Saying there is “a profound difference” between “devolution max” and independence, the Lords committee said two “distinct constitutional outcomes” are offered.
“We agree with the UK government that including a ‘devolution max’ option in an independence referendum would conflate two entirely separate constitutional issues,” the committee noted.
Despite Salmond’s argument that the wording, or wordings to be put to Scots are matters for Scotland alone, and not Westminster, the Lords disagree, and vehemently so.
“As illustrated by the potential for competing tax regimes within the United Kingdom, such an arrangement for one member of the union would necessarily have real, deep and immediate consequences for the other members and for the union as a whole.
“Properly to secure the legitimate interests of each and all, proposals as to ‘devolution max’ would first have to be developed through intergovernmental negotiations conducted, not just bilaterally with the UK government, but on an inclusive, multilateral basis across the union.”

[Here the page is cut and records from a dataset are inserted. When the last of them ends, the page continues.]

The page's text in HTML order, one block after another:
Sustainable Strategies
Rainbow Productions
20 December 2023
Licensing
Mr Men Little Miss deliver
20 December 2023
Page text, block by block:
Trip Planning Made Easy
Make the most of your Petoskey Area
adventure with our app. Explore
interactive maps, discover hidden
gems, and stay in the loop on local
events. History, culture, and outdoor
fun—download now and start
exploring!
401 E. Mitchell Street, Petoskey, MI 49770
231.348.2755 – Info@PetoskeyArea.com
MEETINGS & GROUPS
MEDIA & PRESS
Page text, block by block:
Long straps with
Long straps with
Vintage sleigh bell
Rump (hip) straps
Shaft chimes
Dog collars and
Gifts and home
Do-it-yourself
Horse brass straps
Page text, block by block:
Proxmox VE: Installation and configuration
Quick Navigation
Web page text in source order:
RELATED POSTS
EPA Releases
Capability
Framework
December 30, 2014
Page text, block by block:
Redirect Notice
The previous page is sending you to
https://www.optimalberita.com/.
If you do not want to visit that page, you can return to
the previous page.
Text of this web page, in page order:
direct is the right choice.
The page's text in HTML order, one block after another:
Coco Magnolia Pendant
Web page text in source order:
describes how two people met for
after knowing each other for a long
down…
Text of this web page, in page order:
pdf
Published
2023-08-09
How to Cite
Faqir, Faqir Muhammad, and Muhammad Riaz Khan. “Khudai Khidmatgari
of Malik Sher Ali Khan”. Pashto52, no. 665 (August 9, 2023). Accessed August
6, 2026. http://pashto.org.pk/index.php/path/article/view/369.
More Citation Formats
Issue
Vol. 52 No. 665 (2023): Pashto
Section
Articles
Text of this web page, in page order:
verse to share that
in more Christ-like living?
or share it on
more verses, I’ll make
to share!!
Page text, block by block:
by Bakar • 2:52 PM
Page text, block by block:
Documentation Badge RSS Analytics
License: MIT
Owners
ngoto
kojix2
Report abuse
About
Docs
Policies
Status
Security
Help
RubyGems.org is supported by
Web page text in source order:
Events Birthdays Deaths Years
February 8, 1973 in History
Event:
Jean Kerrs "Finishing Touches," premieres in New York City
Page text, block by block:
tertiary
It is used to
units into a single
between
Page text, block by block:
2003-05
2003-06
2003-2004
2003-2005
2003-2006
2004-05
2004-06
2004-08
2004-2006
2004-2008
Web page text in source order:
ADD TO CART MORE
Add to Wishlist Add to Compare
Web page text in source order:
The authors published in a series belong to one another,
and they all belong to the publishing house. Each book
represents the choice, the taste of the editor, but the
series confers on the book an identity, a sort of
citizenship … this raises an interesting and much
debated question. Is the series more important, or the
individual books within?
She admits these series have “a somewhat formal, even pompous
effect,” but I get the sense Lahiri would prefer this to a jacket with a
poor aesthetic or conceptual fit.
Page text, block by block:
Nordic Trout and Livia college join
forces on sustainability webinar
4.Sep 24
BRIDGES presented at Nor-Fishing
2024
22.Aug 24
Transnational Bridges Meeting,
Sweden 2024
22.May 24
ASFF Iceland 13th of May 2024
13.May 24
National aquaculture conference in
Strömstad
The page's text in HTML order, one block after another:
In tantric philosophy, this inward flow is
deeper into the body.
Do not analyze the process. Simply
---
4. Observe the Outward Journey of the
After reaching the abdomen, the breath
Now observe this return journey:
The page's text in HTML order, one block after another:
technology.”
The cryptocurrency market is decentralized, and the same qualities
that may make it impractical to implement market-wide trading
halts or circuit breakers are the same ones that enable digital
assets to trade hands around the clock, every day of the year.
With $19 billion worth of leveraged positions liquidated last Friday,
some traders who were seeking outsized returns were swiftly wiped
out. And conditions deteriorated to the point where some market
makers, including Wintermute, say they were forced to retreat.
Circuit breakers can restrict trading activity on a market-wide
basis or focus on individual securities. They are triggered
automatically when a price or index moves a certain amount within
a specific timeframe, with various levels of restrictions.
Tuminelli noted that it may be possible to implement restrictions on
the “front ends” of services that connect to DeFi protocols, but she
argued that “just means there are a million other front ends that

Last week, British prime minister David Cameron offered extra devolution to Scotland if it rejects Salmond’s referendum, but he did not detail the powers that would be given.
In turn, Salmond has argued that Cameron, just like the Conservatives in 1979, is asking Scotland to give up a bird in the hand for a promise of something better that may not be honoured.
Between now and the referendum, due most likely in 2014, Cameron will come under increasing pressure to detail exactly what is on offer. If he does, he will then be pressured to add it to the ballot paper.
Then, or later, however, if tax-deciding powers are ceded to Scotland, it is increasingly clear to some in Westminster that Scottish MPs will not be allowed to vote on English matters in the House of Commons.
Either way, the constitutional shape of the United Kingdom is set to change irrevocably – even if the saltire remains part of the union flag.